Yes, we are still working on the machinery needed to work with whole-genome-scale or even large-chromosome-scale graphs in the tube map.

The underlying problem is that the tube map kicks off vg command line commands, and each command has to load the many-gigabyte .xg files off of the disk and parse them. The .xg files can't provide random access without loading the whole thing into memory, and there's no way currently to load them into memory in a server process that persists between requests.

The timeouts are all actually on the browser side; if you can configure your browser to wait more or less indefinitely for its HTTP requests to complete, you should be able to (very slowly) work with your data set.

When I have to look at part of a whole genome graph, usually I manually pull out that part of the graph from the .xg with vg chunk, and make it into a separate xg with vg index. Then I can use the whole genome GBWT (which doesn't take as long to load) for haplotypes on the reduced-size graph.

The overall plan is to improve vg so that it can do memory-mapped random access to graph files without having to load them all into memory every time. Then we will be able to use the random-access graph formats in the tube map instead of using the .xg format, allowing queries to be much faster for large graphs. However, achieving this depends on actually developing the random-access formats, which has been pushed behind work for our upcoming Giraffe mapper paper in terms of our lab's priority queue.

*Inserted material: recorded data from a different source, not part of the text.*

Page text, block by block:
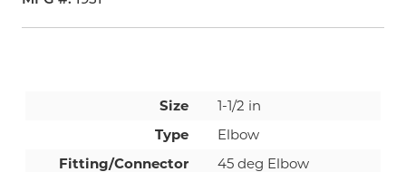
Size
1-1/2 in
Type
Elbow
Fitting/Connector
45 deg Elbow
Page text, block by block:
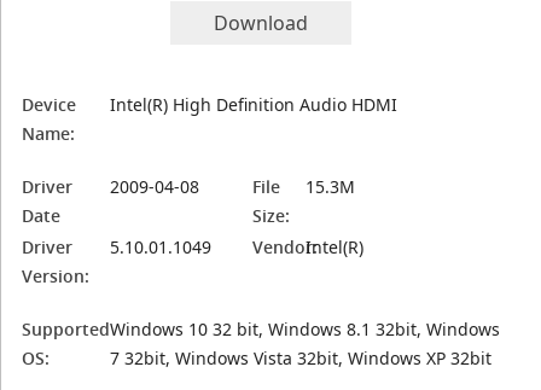
Download
Device
Name:
Intel(R) High Definition Audio HDMI
Driver
Date
2009-04-08
File
Size:
15.3M
Driver
Version:
5.10.01.1049 Vendor:Intel(R)
Supported
OS:
Windows 10 32 bit, Windows 8.1 32bit, Windows
7 32bit, Windows Vista 32bit, Windows XP 32bit
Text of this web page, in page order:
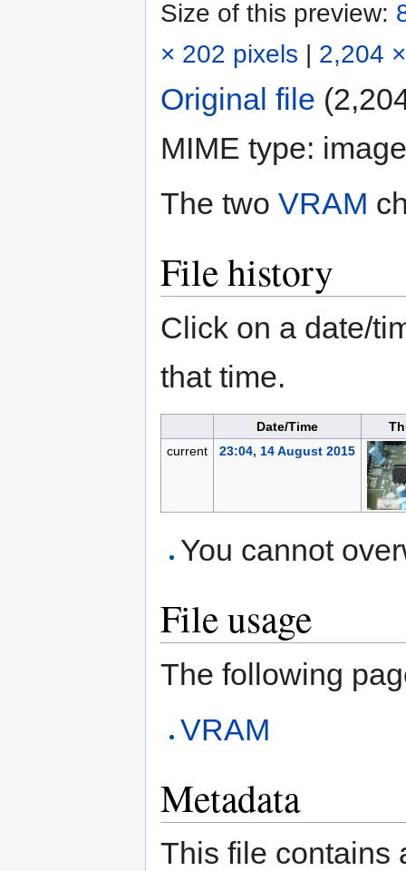
Size of this preview:
× 202 pixels | 2,204
Original file
MIME type:
The two VRAM
File history
Click on a date/
that time.
Date/Time
current
23:04, 14 August 2015
You cannot
File usage
The following
VRAM
Metadata
This file contains
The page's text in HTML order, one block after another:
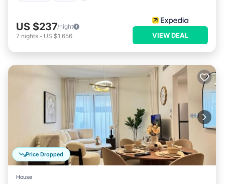
US $237/night
7 nights - US $1,656 VIEW DEAL
Price Dropped
House
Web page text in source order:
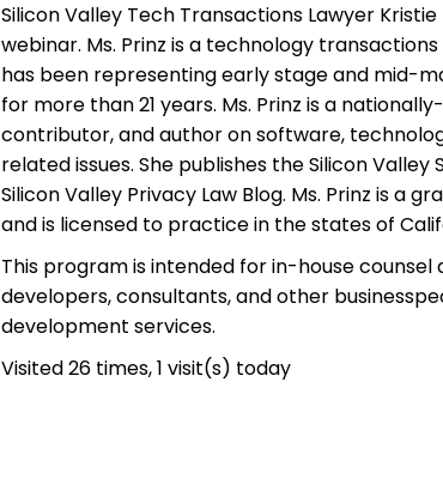
Silicon Valley Tech Transactions Lawyer
webinar. Ms. Prinz is a technology
has been representing early stage and mid-
for more than 21 years. Ms. Prinz is a
contributor, and author on software,
related issues. She publishes the Silicon
Silicon Valley Privacy Law Blog. Ms. Prinz is a
and is licensed to practice in the states of
This program is intended for in-house counsel
developers, consultants, and other
development services.
Visited 26 times, 1 visit(s) today
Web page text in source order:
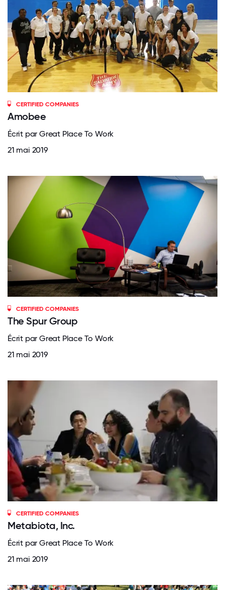
CERTIFIED COMPANIES
Amobee
Écrit par Great Place To Work
21 mai 2019
CERTIFIED COMPANIES
The Spur Group
Écrit par Great Place To Work
21 mai 2019
CERTIFIED COMPANIES
Metabiota, Inc.
Écrit par Great Place To Work
21 mai 2019
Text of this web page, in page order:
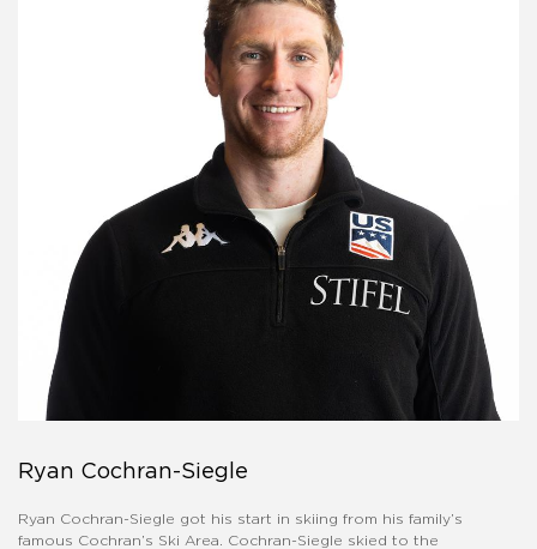
Ryan Cochran-Siegle
Ryan Cochran-Siegle got his start in skiing from his family’s
famous Cochran’s Ski Area. Cochran-Siegle skied to the
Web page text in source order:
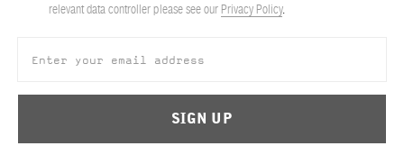
relevant data controller please see our Privacy Policy.
SIGN UP
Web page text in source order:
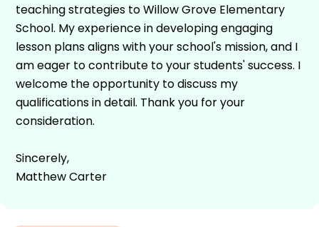
teaching strategies to Willow Grove Elementary
School. My experience in developing engaging
lesson plans aligns with your school's mission, and I
am eager to contribute to your students' success. I
welcome the opportunity to discuss my
qualifications in detail. Thank you for your
consideration.
Sincerely,
Matthew Carter
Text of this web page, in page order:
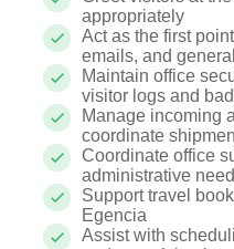
appropriately
Act as the first
emails, and
Maintain office
visitor logs and
Manage incoming
coordinate
Coordinate office
administrative
Support travel
Egencia
Assist with
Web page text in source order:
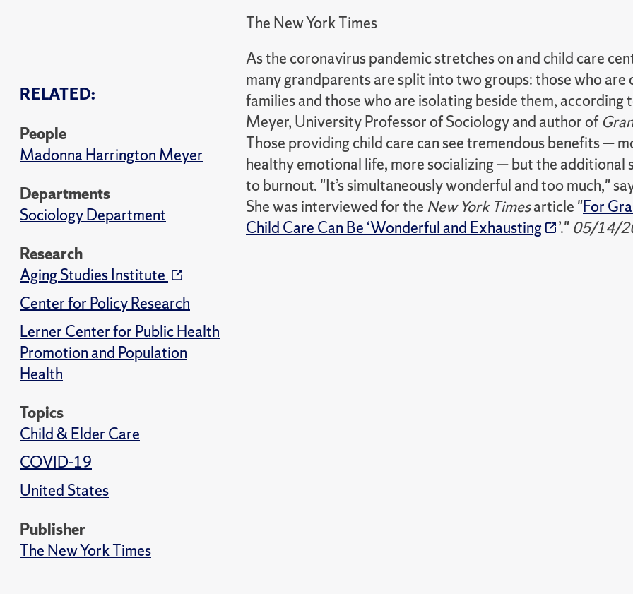
The New York Times
RELATED:
People
Madonna Harrington Meyer
Departments
Sociology Department
Research
Aging Studies Institute
Center for Policy Research
Lerner Center for Public Health
Promotion and Population
Health
Topics
Child & Elder Care
COVID-19
United States
Publisher
The New York Times
As the coronavirus pandemic stretches on and child care
many grandparents are split into two groups: those who
families and those who are isolating beside them,
Meyer, University Professor of Sociology and author of
Those providing child care can see tremendous benefits —
healthy emotional life, more socializing — but the additional
to burnout. "It’s simultaneously wonderful and too much,"
She was interviewed for the New York Timesarticle "For
Child Care Can Be ‘Wonderful and Exhausting
’." 05/14/
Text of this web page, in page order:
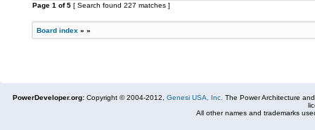
Page 1 of5 [ Search found 227 matches ]
Board index » »
PowerDeveloper.org: Copyright © 2004-2012, Genesi USA, Inc. The Power Architecture
All other names and trademarks
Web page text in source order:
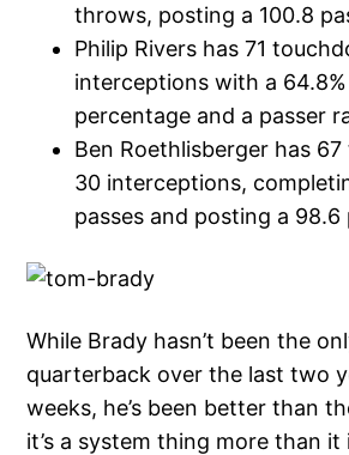
throws, posting a 100.8
Philip Rivers has 71
interceptions with a
percentage and a passer
Ben Roethlisberger has
30 interceptions,
passes and posting a 98.6
While Brady hasn’t been the
quarterback over the last two
weeks, he’s been better than
it’s a system thing more than
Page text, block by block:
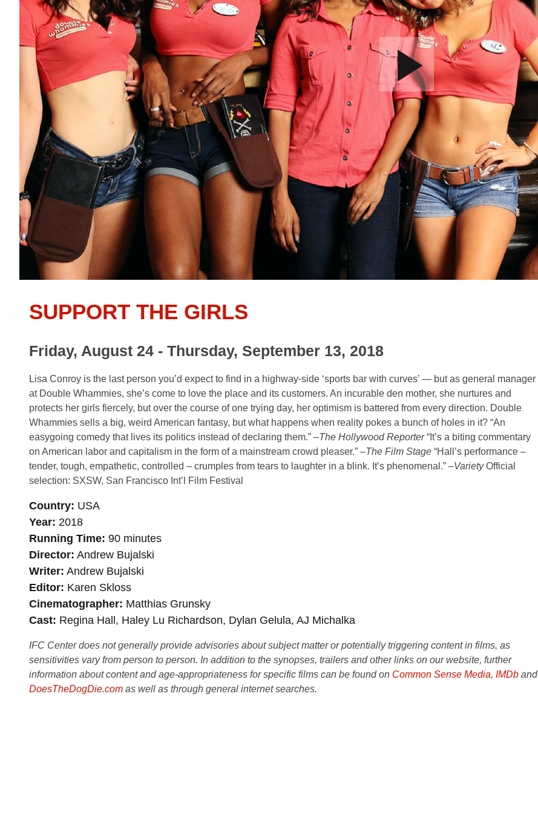
SUPPORT THE GIRLS
Friday, August 24 - Thursday, September 13, 2018
Lisa Conroy is the last person you’d expect to find in a highway-side ‘sports bar with curves’ — but as general manager
at Double Whammies, she’s come to love the place and its customers. An incurable den mother, she nurtures and
protects her girls fiercely, but over the course of one trying day, her optimism is battered from every direction. Double
Whammies sells a big, weird American fantasy, but what happens when reality pokes a bunch of holes in it? “An
easygoing comedy that lives its politics instead of declaring them.” –The Hollywood Reporter“It’s a biting commentary
on American labor and capitalism in the form of a mainstream crowd pleaser.” –The Film Stage “Hall’s performance –
tender, tough, empathetic, controlled – crumples from tears to laughter in a blink. It’s phenomenal.” –Variety Official
selection: SXSW, San Francisco Int’l Film Festival
Country USA
Year 2018
Running Time 90 minutes
Director Andrew Bujalski
Writer Andrew Bujalski
Editor Karen Skloss
Cinematographer Matthias Grunsky
Cast Regina Hall, Haley Lu Richardson, Dylan Gelula, AJ Michalka
IFC Center does not generally provide advisories about subject matter or potentially triggering content in films, as
sensitivities vary from person to person. In addition to the synopses, trailers and other links on our website, further
information about content and age-appropriateness for specific films can be found on Common Sense Media, IMDb and
DoesTheDogDie.com as well as through general internet searches.
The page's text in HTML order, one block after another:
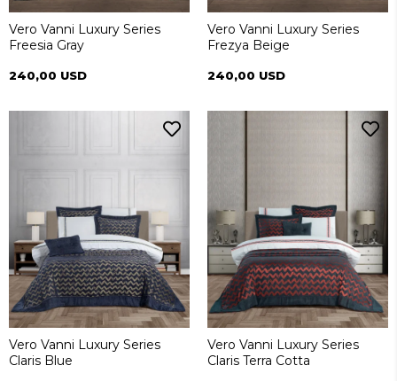
Vero Vanni Luxury Series
Freesia Gray
240,00 USD
Vero Vanni Luxury Series
Frezya Beige
240,00 USD
Vero Vanni Luxury Series
Claris Blue
Vero Vanni Luxury Series
Claris Terra Cotta
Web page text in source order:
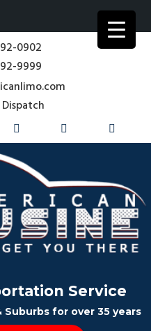
0902
9999
Service
Suburbs for over 35 years
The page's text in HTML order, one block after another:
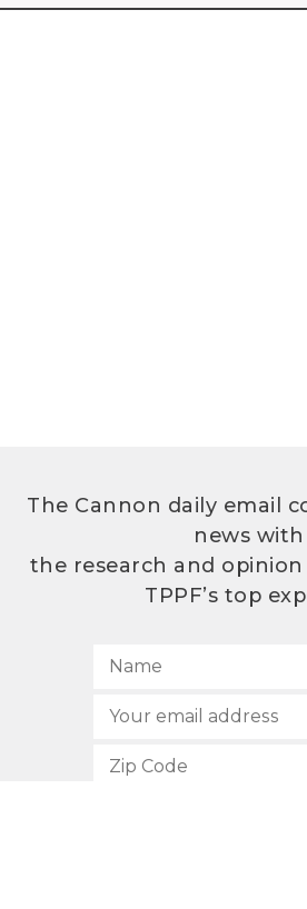
The Cannon daily email
news with
the research and
TPPF’s top
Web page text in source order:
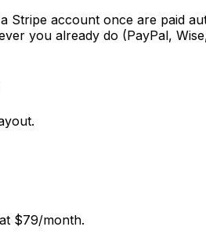
account once are paid
you already do (PayPal,
$79/month.
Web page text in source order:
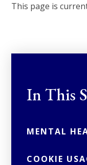
This page is
In This
MENTAL
COOKIE
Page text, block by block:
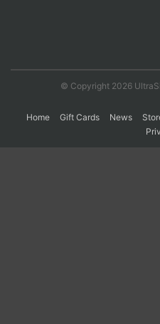
© Copyright 2026
Home Gift Cards News

The next step there would be converting PackedGraph (and its "Packed" data structures) to use the custom memory-mappable allocator machinery I wrote in https://github.com/vgteam/libbdsg/pull/101 (which I just merged) in order to implement TriviallySerializable. Then we'd have to adjust vg chunk and the other vg commands that the tube map calls to use file descriptors to load their input graphs, and finally we would have to adjust the tube map not to require us to call files .xg but instead accept .pg or .vg or whatever extension we are using for PackedGraph files.